Family Vacations Cultivate Growth

Years ago I watched a documentary about Bill Gates. I honestly don’t remember what it was called, where I saw it, or really anything I learned from it. Except one thing. I remember very clearly watching an interview with one of Gates’ sisters, during which the interviewer asked her what she credited her brother’s success to. Her answer was simple: Their mother’s love which drove her to seek continuous improvement in her children. She went on to explain that yes, her brother was a brilliant, voracious reader. Yes, as he aged he demonstrated business savvy. Yes, he was passionate, and a tireless worker. But these things alone were not enough to create Bill Gates as the world knows him. His innate skill was not enough. Their mother, she said, saw what he excelled at to be sure. But she also noticed what he lacked and intentionally created opportunities in the context of the safety of family, for him to grow. His sister said that without that strategic parenting, Bill Gates would not have reached his full potential.

Audrey Wisch, of Curious Cardinals, said thatMary Gates wasn't just raising a child; she was architecting an adult who could navigate complex social worlds, pursue ambitious goals, and maintain a strong moral compass. Mary knew her son struggled socially, so she created situations that forced gentle practice.”

For us, family vacation is one of the curated situations we use to help our autistic child find (not force!) her full potential.

I have found that traveling as family has provided many opportunities for her to cultivate both life skills and spiritual development. We want her to be able to travel, meet new people, taste new foods, and experience different cultures in her life, so we don’t allow the discomfort and frustration that traveling causes us to hold her back from developing these skills. Traveling is a very unique experience. The only way to experience and develop the skills necessary for airports, long car rides, unpredictable schedules, unfamiliar food, etc, is to do it. So we do it.

We also don’t allow her discomfort and disregulation while traveling to stop us. While this may seem to some like a trite application of James 1:2-4, the challenges of traveling also allow her to experience discomfort safely and in security.
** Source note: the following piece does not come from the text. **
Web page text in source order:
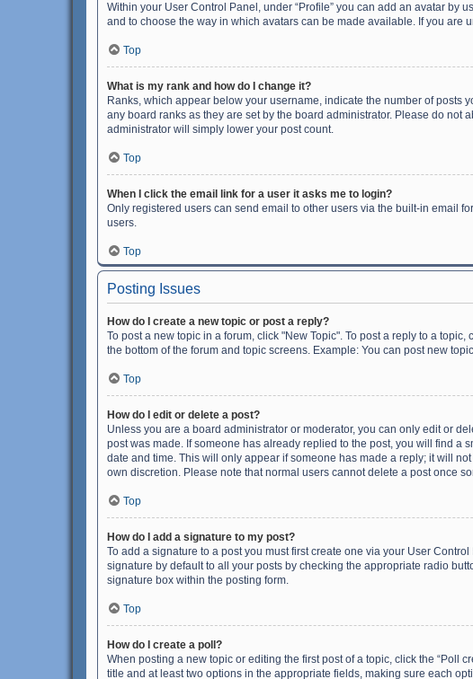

Of course we make choices about destinations and accommodations that take her abilities and disabilities into account, but being autistic makes any kind of travel challenging. A week long shift from regular routine is challenging. Considering the interests of others when sharing a small space or making choices about itinerary is challenging. Obedience in the midst of severe anxiety is challenging. But these are opportunities to help her apply what she has learned about Jesus’ will for her as well as to rely on him in the midst of uncertainty and perceived chaos. As Brett McCracken said in regards to the Christian call to travel: “A Christian might [say] that [travel] enriches our identification with Christ and draws us closer to his presence by removing status quo comforts.

Traveling with her will, Lord willing, give her the opportunity to travel. Traveling with her will, Lord willing, make her more like Jesus. So, we travel with her.

Family Vacations Cultivate a Sense of Belonging

In her famous book, The Member of the Wedding, Carson McCullers uses the relatable character Frankie to say the following: “The trouble with me is that for a long time I have just been an I person. All people belong to a We except me. Not to belong to a We makes you too lonesome.”

Children need to know that they belong to a “We”. And in God’s design, the “We” hierarchy is first vertical: The “we” of the individual and God. Next in the hierarchy is the “we” of family. And then the “we” of the church. Spending time as a family, time that includes both laughter and tears, harmony and conflict, enjoyment and pain, rest and work, solidifies the “we” of family. As human beings, we image our “We” triune Creator by being in relationship. We were created to belong to others. If this fundamental piece of our humanity is not realized, a deep longing fills the void, and as Frankie said, it makes you lonesome. We know God designed the family to be one way that this need is met. God’s solution to the problem of being alone was to create the “we” of family— He gave Eve to Adam, and thereby started the first family. Being intentional about blocking off time to spend together as a family is not the only way to do so, but it is a surefire way to communicate of the reality of the “we” of our family, even when it is not idyllic. Reserving time to be together in the unique way that vacation allows for instills the core belief in our children that they belong.

The U.S. Travel Association made a report that reflects this biblical reality:

  • Adults remember vacations from a young age: 62% say their earliest memories were of family vacations taken.

  • Half of adults describe their memories of childhood family vacations as “very vivid.” These memories are significantly stronger than their memories of school events or birthday celebrations (34% and 31%).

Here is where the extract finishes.